TIES Merging - Resolving Sign Conflicts

When Simple Averaging Fails Badly

Your team has three fine-tuned models you want to combine: one specialized for technical writing, one for code generation, and one for multilingual translation. Simple task arithmetic feels obvious - compute three task vectors, add them together, done.

You run the evaluation. Technical writing: degraded. Code generation: degraded. Translation: slightly better than the base but worse than the fine-tune. You've managed to produce a model that's worse than any individual fine-tune. What went wrong?

The answer is sign conflicts. When the technical writing model nudges a weight toward +0.3 and the code model nudges the same weight toward -0.2, naive averaging brings that parameter to +0.05. Neither capability gets what it wanted. The two models have actively interfered with each other, and the result is a model that's pulled in incompatible directions on thousands of parameters simultaneously.

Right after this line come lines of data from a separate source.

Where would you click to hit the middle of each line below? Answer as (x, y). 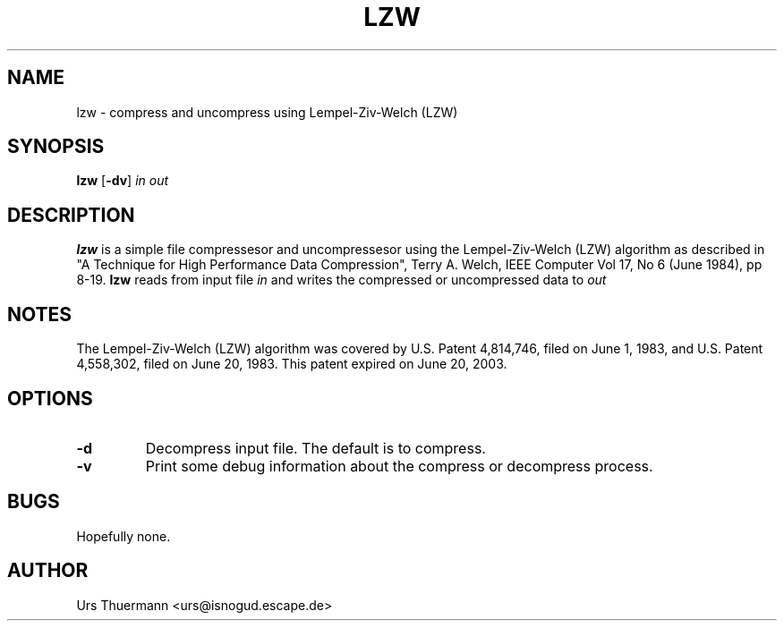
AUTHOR (48, 571)
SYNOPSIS (56, 147)
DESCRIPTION (71, 215)
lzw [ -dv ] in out (123, 181)
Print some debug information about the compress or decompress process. (399, 466)
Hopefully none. (124, 536)
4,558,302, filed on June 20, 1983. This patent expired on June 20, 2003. (292, 364)
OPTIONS (50, 398)
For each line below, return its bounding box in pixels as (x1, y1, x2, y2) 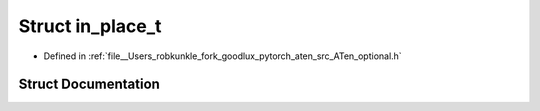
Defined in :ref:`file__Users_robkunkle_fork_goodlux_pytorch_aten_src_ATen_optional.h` (43, 50, 402, 62)
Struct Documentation (18, 76, 160, 93)
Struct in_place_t (18, 15, 162, 37)
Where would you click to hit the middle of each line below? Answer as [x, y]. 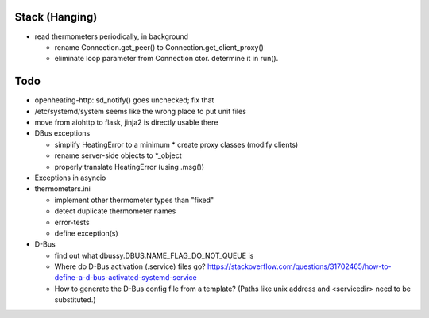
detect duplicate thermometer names [115, 211]
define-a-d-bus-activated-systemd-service [126, 278]
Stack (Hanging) [56, 17]
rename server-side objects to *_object [118, 155]
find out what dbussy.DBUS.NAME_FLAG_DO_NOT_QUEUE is [154, 255]
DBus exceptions [62, 133]
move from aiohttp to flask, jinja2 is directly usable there [126, 122]
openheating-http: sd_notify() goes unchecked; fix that [124, 100]
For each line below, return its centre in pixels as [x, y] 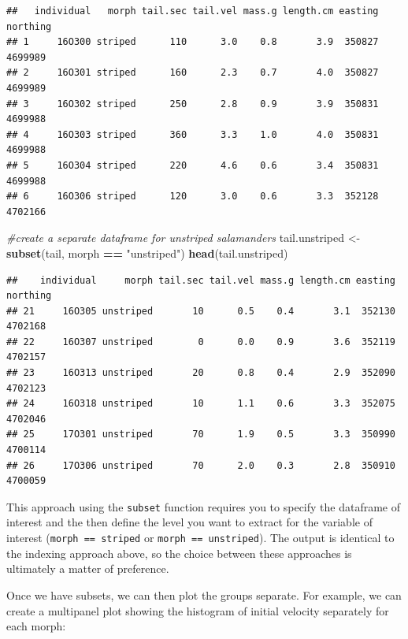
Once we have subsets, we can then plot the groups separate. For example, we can [204, 594]
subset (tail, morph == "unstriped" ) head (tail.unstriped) [147, 253]
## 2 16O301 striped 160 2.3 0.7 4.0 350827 [193, 73]
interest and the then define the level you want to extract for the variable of [189, 522]
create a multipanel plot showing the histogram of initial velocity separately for [198, 610]
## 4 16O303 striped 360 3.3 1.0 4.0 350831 [193, 134]
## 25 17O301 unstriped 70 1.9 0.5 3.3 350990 [201, 435]
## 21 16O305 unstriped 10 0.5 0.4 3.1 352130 [201, 311]
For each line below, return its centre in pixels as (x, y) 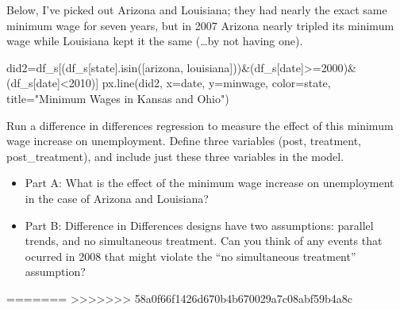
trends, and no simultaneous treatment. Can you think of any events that (204, 241)
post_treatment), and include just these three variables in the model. (175, 156)
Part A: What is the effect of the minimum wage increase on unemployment (210, 183)
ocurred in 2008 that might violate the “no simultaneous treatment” (190, 256)
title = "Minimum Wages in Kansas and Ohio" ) (118, 98)
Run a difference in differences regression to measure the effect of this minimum (200, 125)
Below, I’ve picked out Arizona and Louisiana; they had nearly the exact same (197, 10)
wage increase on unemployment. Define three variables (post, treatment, (184, 141)
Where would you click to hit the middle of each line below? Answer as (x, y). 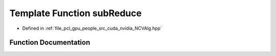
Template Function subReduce (76, 13)
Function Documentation (50, 43)
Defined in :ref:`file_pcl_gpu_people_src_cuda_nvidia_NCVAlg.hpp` (92, 28)
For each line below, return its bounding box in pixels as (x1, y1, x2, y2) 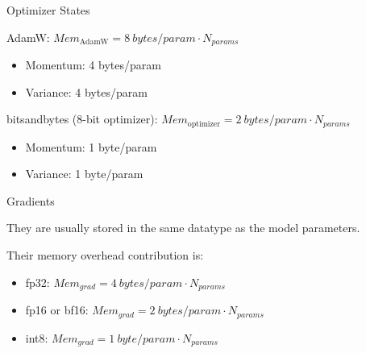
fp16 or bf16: (25, 301, 89, 318)
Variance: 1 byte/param (25, 165, 143, 182)
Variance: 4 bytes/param (25, 83, 148, 100)
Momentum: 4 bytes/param (25, 56, 161, 73)
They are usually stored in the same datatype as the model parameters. (6, 219, 360, 236)
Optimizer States (6, 2, 90, 18)
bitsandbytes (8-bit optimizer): (6, 110, 158, 127)
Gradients (6, 192, 55, 209)
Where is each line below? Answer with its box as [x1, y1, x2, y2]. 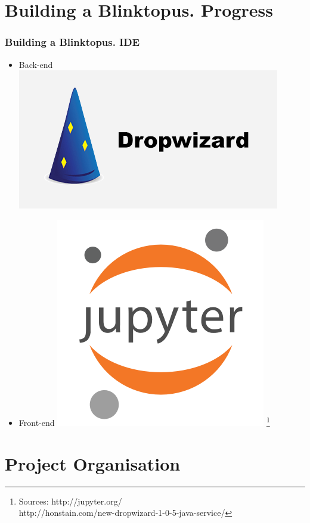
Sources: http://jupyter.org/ [18, 494, 122, 507]
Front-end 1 [18, 415, 270, 428]
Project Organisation [5, 451, 181, 475]
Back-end [18, 58, 53, 70]
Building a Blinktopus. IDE [5, 35, 140, 49]
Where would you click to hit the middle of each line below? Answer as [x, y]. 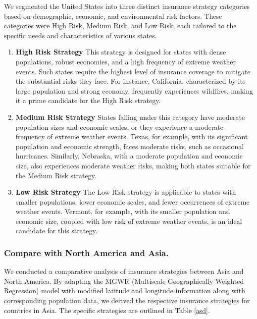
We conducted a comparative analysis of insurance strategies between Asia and [124, 271]
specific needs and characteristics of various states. [80, 35]
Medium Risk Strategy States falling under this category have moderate [130, 117]
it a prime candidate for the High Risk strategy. [88, 100]
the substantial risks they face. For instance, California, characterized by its [130, 81]
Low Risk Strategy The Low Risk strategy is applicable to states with [126, 192]
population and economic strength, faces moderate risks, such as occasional [130, 146]
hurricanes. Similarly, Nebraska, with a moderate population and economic [129, 156]
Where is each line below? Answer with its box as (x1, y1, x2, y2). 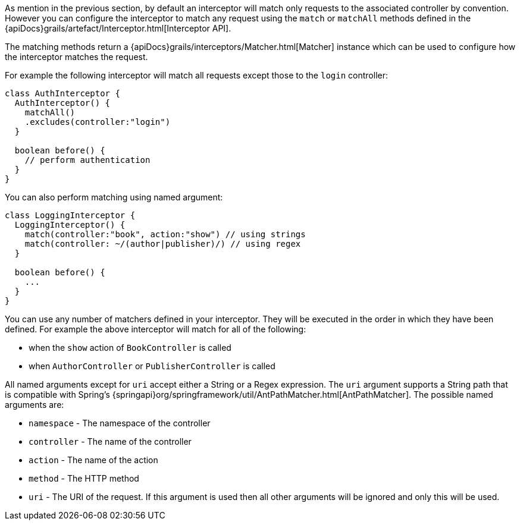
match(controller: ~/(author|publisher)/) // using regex (24, 239, 301, 249)
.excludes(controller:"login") (24, 117, 171, 127)
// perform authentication (24, 155, 151, 165)
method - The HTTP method (29, 473, 139, 483)
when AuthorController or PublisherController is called (29, 361, 275, 371)
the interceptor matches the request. (5, 52, 148, 62)
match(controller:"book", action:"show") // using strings (24, 230, 306, 239)
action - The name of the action (29, 455, 158, 465)
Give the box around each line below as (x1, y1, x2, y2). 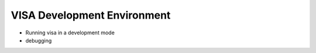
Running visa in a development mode (25, 29, 115, 36)
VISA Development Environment (11, 9, 171, 22)
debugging (25, 37, 52, 44)
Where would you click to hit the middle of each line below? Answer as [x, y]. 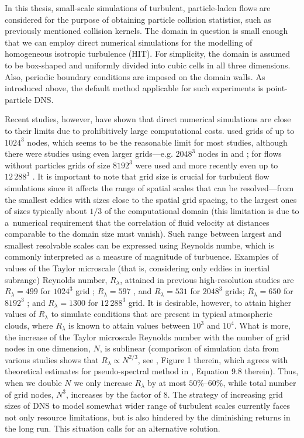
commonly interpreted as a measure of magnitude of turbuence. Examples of [142, 256]
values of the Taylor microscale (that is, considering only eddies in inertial [137, 268]
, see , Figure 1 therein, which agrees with [213, 359]
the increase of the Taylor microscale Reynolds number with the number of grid [147, 337]
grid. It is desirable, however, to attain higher [210, 302]
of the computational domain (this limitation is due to [202, 211]
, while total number [260, 382]
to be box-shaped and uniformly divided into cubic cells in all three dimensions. [148, 65]
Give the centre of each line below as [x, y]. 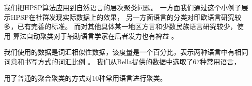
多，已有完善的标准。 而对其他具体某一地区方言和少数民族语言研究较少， [120, 26]
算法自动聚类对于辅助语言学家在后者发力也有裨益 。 [95, 36]
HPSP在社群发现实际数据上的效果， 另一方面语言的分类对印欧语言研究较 [126, 17]
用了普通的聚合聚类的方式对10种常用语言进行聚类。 [85, 78]
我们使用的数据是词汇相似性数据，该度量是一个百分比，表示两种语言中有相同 [126, 52]
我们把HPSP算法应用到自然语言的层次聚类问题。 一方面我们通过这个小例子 [123, 7]
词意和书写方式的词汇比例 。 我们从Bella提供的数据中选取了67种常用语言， [122, 61]
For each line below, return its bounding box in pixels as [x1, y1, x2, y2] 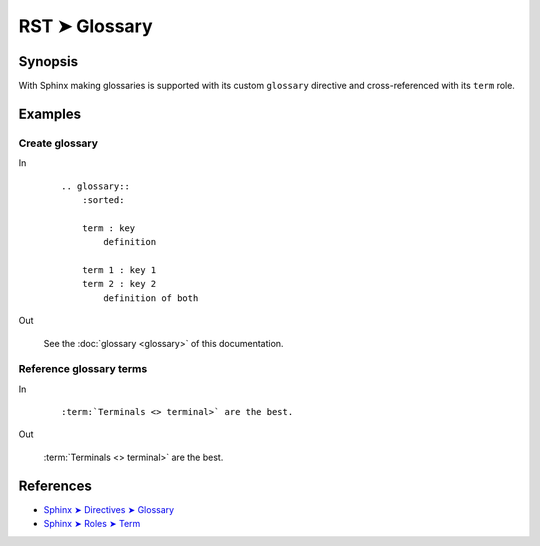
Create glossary [18, 136, 99, 150]
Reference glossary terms [18, 362, 148, 376]
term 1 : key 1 [81, 264, 157, 275]
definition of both [103, 292, 199, 304]
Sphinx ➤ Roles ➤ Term [43, 518, 141, 530]
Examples [18, 105, 82, 122]
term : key [81, 222, 136, 234]
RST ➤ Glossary [18, 15, 154, 37]
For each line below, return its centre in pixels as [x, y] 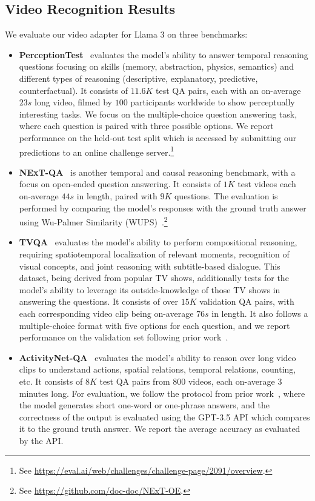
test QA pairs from [135, 381]
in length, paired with [117, 195]
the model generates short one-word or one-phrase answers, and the [144, 405]
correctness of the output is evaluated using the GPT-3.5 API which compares [164, 416]
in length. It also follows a [260, 313]
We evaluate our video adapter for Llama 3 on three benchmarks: [126, 34]
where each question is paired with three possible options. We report [146, 126]
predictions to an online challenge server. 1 [97, 151]
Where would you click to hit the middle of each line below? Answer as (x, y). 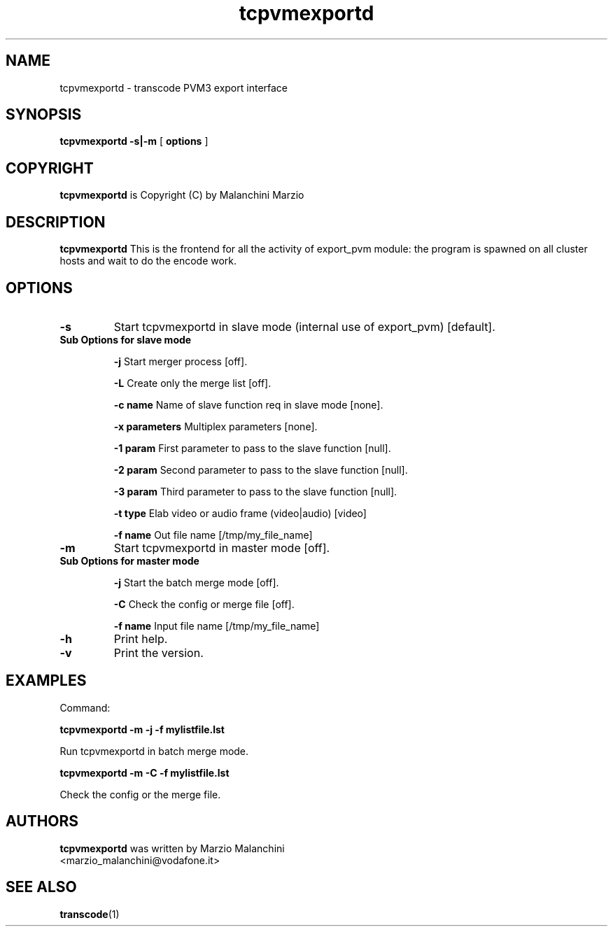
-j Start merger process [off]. (181, 361)
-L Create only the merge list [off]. (192, 383)
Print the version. (158, 652)
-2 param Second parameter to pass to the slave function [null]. (261, 469)
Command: (85, 707)
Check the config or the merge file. (140, 794)
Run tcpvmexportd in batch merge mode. (154, 751)
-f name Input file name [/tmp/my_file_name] (217, 626)
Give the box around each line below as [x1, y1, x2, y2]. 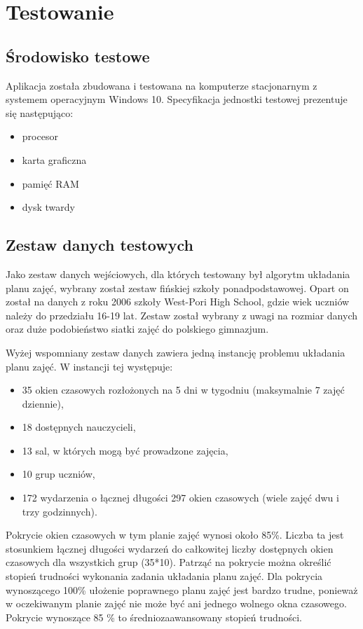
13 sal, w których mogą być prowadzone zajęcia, [22, 443, 228, 457]
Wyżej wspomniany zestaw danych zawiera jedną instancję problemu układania [6, 345, 345, 359]
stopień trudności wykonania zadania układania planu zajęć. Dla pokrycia [6, 569, 323, 583]
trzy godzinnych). [22, 504, 97, 518]
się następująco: [6, 105, 74, 120]
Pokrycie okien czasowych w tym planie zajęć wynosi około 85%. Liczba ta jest [6, 527, 344, 542]
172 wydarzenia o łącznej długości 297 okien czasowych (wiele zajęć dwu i [22, 490, 339, 505]
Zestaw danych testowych [6, 234, 193, 256]
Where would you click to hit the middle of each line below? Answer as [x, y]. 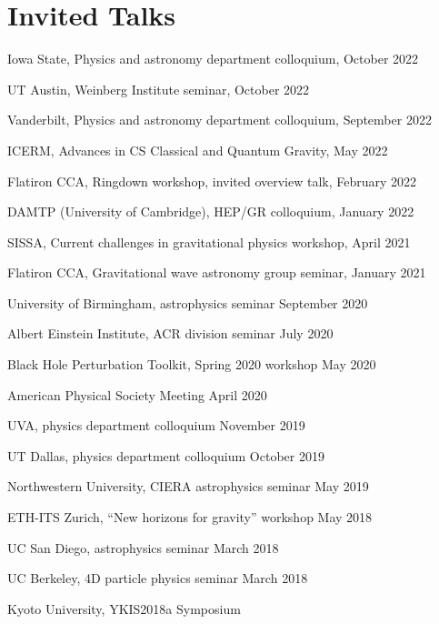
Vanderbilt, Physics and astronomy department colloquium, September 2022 [219, 120]
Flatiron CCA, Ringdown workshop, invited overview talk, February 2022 [212, 181]
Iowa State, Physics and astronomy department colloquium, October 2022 [213, 59]
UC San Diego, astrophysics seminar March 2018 [143, 547]
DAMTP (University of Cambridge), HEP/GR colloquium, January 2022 [211, 211]
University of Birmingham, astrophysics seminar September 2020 [188, 302]
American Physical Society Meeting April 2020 [137, 394]
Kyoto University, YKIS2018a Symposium [124, 608]
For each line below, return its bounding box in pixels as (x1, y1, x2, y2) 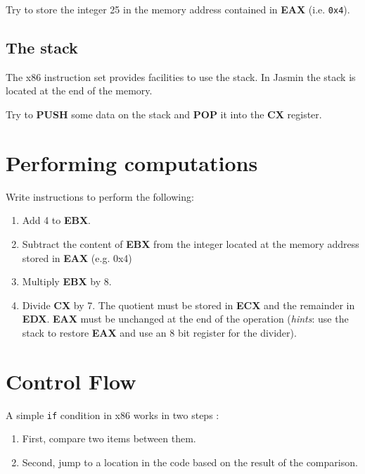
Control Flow (6, 366, 136, 395)
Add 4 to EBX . (22, 213, 91, 227)
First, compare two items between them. (22, 431, 196, 446)
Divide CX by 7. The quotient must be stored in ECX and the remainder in (22, 297, 355, 312)
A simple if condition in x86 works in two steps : (6, 407, 219, 422)
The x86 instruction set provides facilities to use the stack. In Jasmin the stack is (6, 69, 356, 84)
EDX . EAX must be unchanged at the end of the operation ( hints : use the (22, 311, 349, 326)
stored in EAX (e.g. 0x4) (22, 250, 132, 265)
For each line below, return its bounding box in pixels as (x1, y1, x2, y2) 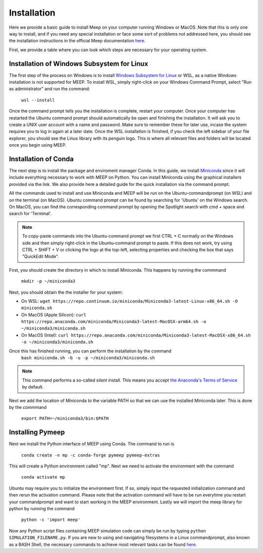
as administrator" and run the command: (9, 86, 90, 92)
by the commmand (9, 404, 47, 410)
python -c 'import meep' (21, 517, 80, 523)
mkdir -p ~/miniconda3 (21, 278, 75, 284)
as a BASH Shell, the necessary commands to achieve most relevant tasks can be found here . (9, 541, 197, 547)
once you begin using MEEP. (9, 142, 67, 148)
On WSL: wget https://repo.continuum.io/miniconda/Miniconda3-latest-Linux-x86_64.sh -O (21, 298, 238, 304)
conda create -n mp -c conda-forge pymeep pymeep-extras (21, 452, 160, 458)
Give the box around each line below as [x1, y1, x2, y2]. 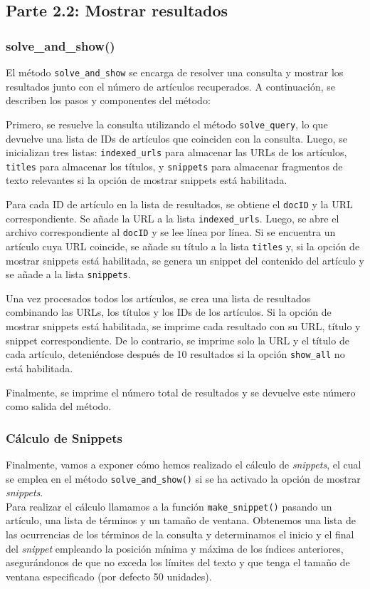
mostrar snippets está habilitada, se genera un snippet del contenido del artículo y [6, 252, 364, 267]
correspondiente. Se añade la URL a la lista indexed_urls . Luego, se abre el [6, 210, 339, 225]
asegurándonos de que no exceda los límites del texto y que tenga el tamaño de [6, 555, 350, 570]
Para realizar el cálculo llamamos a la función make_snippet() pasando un [6, 498, 332, 513]
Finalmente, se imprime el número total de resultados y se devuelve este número [6, 384, 356, 399]
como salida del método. [6, 399, 112, 414]
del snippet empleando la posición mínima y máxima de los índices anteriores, [6, 541, 344, 555]
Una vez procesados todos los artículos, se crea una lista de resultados [6, 290, 311, 305]
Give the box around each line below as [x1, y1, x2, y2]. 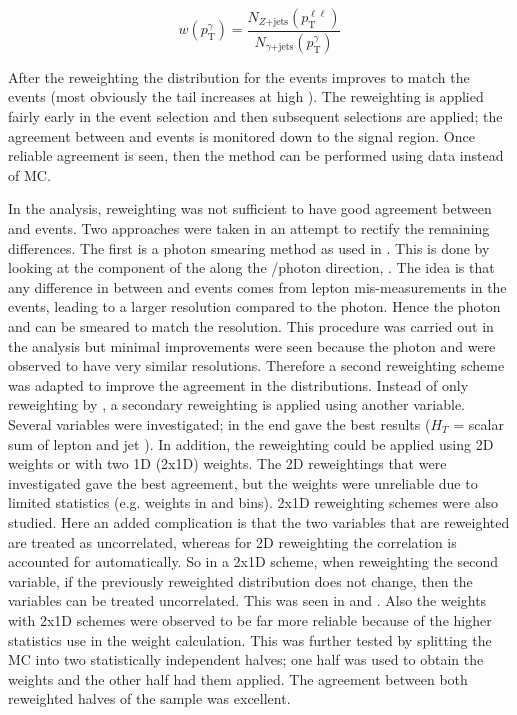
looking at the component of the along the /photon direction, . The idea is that [8, 257, 495, 278]
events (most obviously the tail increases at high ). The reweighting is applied [8, 86, 484, 107]
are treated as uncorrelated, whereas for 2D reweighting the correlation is [8, 531, 457, 552]
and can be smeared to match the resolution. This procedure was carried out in [8, 316, 494, 336]
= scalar [453, 413, 504, 434]
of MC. [8, 164, 51, 185]
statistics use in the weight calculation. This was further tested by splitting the [8, 629, 492, 650]
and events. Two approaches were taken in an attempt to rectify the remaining [8, 218, 490, 239]
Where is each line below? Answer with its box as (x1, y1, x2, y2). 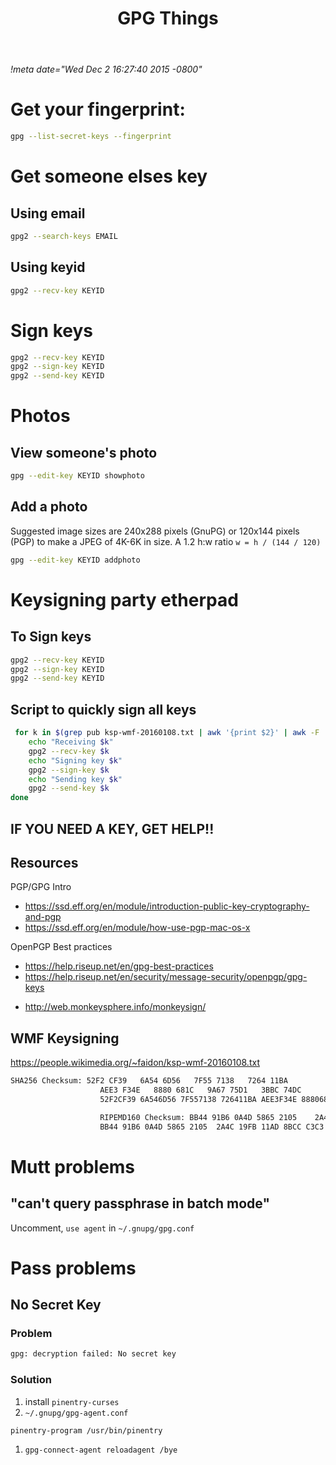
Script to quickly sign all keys (10, 701, 197, 718)
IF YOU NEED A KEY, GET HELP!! (10, 820, 215, 837)
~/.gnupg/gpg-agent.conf (24, 1408, 129, 1418)
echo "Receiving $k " (28, 737, 114, 747)
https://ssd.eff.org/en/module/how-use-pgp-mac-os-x (24, 922, 251, 934)
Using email (10, 205, 86, 222)
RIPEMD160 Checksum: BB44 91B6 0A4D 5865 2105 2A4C (99, 1112, 333, 1122)
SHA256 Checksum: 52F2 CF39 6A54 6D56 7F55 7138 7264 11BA (10, 1076, 288, 1086)
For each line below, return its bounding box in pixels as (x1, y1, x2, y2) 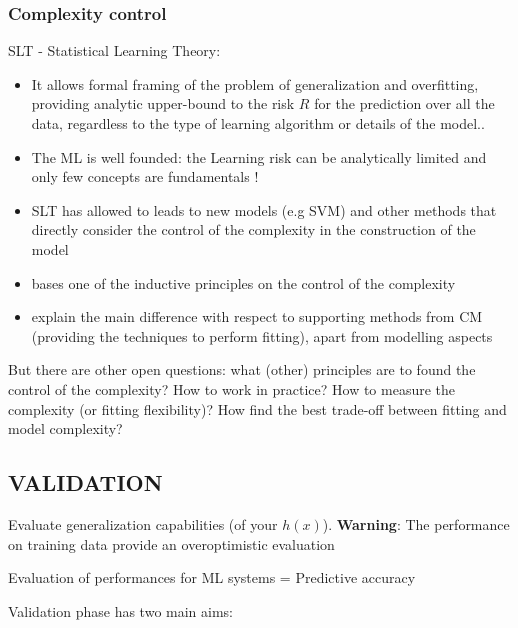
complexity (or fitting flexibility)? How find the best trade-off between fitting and (8, 398, 507, 419)
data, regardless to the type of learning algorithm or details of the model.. (31, 113, 485, 133)
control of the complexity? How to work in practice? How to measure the (8, 378, 456, 399)
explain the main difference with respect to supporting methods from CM (31, 306, 483, 327)
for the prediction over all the (314, 93, 495, 114)
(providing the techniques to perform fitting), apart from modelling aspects (31, 325, 493, 346)
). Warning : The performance (322, 513, 510, 534)
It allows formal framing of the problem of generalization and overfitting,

TIES merging - introduced by Yadav et al. in 2023 - directly attacks this problem. Instead of averaging conflicting updates, it uses a majority vote on parameter signs and selectively discards updates that create conflict. The result is a merged model where capabilities don't cancel each other out.

---

The Problem: Sign Conflicts in Detail

Why Conflicting Signs Cancel Capabilities

Consider a single weight parameter $w$ shared across three fine-tuned models. Each model has updated this weight from its base value:

• Model 1 (technical writing): $\delta_1 = +0.5$ (this weight is important for technical phrasing)
• Model 2 (code generation): $\delta_2 = +0.4$ (this weight is also useful for code)
• Model 3 (translation): $\delta_3 = -0.6$ (translation needs this weight decreased)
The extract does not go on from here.